El mundo como Patria
Arropados por una comunidad y, al
mismo tiempo, abiertos al mundo.
“Vuestra Patria es el
mundo entero” (L.G.)
Se nos llena la boca de globalidad,
multiculturalidad y otras ‘boniteces’, pero la xenofobia crece a sus anchas, los
países blindan sus fronteras, y se levantan muros y vallas por doquier, lo
mismo en la frontera con México, en Palestina o en Melilla.
Muchos, con razón, denuncian que la
globalidad sólo sirve a las finanzas, es decir, los capitales se mueven
libremente, sin trabas y sin fronteras, pero no así las personas. ¡Una globalidad
con pasaportes y sin alma!
Sin embargo, la pandemia nos ha hecho
caer en la cuenta de la realidad de nuestra interdependencia. Un coronavirus
surgido en un remoto rincón de la ciudad de Wuhan se propagó a velocidades
increíbles por todos los países, dejando un rastro de muerte y enfermedad y una
economía diezmada. Esto debería llevarnos a reflexionar sobre la
interdependencia de todos. Decimos que el mundo y la economía son globales (también
hemos visto que la enfermedad lo es) y, sin embargo, todavía funcionamos con
gobiernos locales. La Organización de las Naciones Unidas parece quedar reducida
a un ‘cofre de buenas intenciones’. La
interdependencia es la conciencia y la sensibilidad de que, o trabajamos juntos
en los principales puntos de la agenda global, o el mundo estará destinado a constantes
tensiones y a continuas injusticias. El problema del hambre, de los derechos
humanos, del cambio climático, del papel de la mujer, de los recursos hídricos,
de las tensiones fronterizas, de la justicia universal, de los populismos
excluyentes, del terrorismo internacional, de los movimientos migratorios… todo
ello es a una invitación a trabajar juntos.
Todo creyente guaneliano está llamado
a pensar en términos de Reino de Dios y Patria Universal. Todo católico es
miembro de una comunidad de creyentes de la cual el Papa es su pastor y guía,
la garantía de verdad y de continuidad a lo largo del tiempo. En cualquier
rincón del planeta, un católico reconoce una eucaristía, un gesto de bendición,
el dulce rostro de María en un altar, un rosario en las manos de una mujer, una
procesión de Corpus Christi, el canto del Pange Lingua, la figura blanca del
Papa. Un católico indio o congoleño entra en una iglesia de un barrio de París,
y se siente en casa. Un turista español entra en la iglesia de San Antonio de
Padua, de Estambul, y reconoce su hogar espiritual.

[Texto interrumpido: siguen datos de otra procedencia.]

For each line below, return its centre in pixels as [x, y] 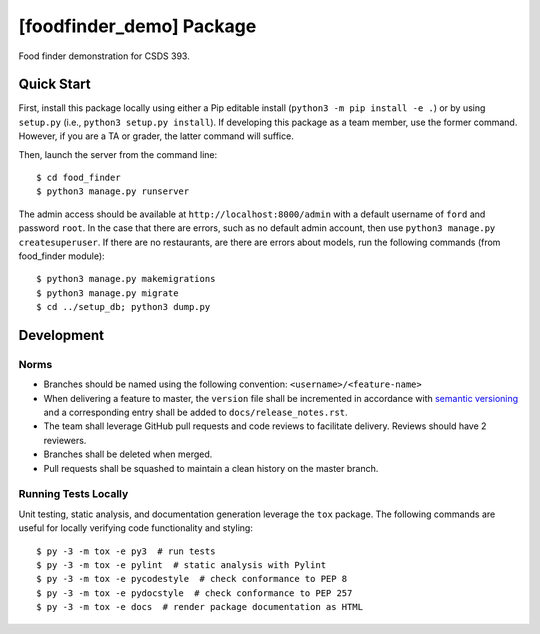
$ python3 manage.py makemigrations [126, 279]
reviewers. [65, 440]
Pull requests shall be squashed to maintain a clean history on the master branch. [211, 468]
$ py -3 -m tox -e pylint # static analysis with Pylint [181, 564]
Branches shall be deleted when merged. [128, 454]
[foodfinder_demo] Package [137, 26]
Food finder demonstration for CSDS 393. [104, 56]
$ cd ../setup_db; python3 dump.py [123, 307]
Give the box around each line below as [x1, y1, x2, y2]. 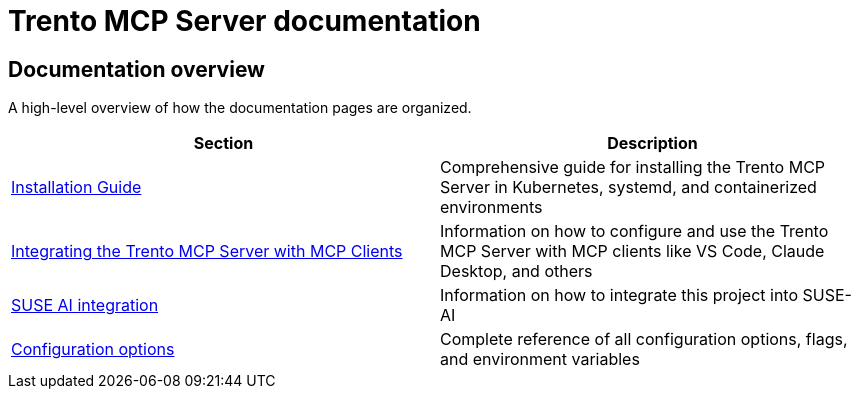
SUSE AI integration [11, 295, 159, 316]
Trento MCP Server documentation [8, 4, 481, 38]
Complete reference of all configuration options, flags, [440, 329, 848, 350]
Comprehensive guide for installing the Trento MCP [440, 157, 826, 178]
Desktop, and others [440, 261, 593, 282]
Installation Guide [11, 177, 142, 198]
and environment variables [440, 349, 640, 370]
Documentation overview [8, 56, 265, 82]

Cada creyente, por su pasaporte, es ciudadano
de un Estado, pero también miembro de un Reino de Dios que se va edificando ya
en esta tierra y que se reconoce en cualquier lugar. Allí donde se reúne un
grupo de cristianos, allí donde un cristiano siembra su testimonio, allí crece
la semilla del Reino. Estamos en el mundo, somos españoles o chilenos, pero al
mismo tiempo pertenecemos al Reino de Dios.

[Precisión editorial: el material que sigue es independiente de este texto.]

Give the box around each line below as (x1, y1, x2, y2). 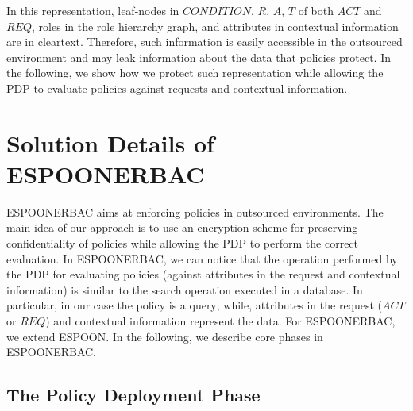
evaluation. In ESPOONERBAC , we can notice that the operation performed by (6, 250, 398, 267)
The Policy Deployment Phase (6, 382, 261, 407)
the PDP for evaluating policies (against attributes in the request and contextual (6, 266, 400, 282)
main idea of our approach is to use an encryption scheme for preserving (6, 219, 358, 236)
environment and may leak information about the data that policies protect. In (6, 48, 392, 65)
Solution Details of (6, 126, 214, 159)
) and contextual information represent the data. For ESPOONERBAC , (45, 313, 396, 329)
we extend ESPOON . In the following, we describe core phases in (6, 328, 323, 344)

Enmanuel Carrère termina su libro El Reino narrando un episodio de su
vida, en ese momento en que aún era cristiano. Acudió a una celebración de El
Arca, fundada por Jean Vanier. Al final de la misa, los chicos con discapacidad
se pusieron a bailar. Él se sentía cohibido y un poco ridículo en medio de esa
algarabía. Una chica con síndrome de Down le sacó a bailar. Abandonó la timidez
y se entregó a los movimientos de la danza, pero sobre todo a la alegría
contagiosa que lo envolvía. Fue entonces cuando pensó: “Esto es el Reino”.
Entre 1842 y
1915, fechas del nacimiento y de la muerte de Luis Guanella, Italia vivió en
estado de permanente vaivén político. Para muestra, un botón: Su abuelo fue
suizo; su padre vivió durante el imperio francés napoleónico; Luis, bajo el
dominio austriaco, los sobrinos de Luis, fueron italianos.
Luis Guanella,
al igual que otros muchos católicos de su época, tuvo su corazón dividido entre
la exaltación de la Unificación Italiana y la defensa de los derechos
pontificios. Es el momento de la fractura entre Italia y los Estados Pontificios.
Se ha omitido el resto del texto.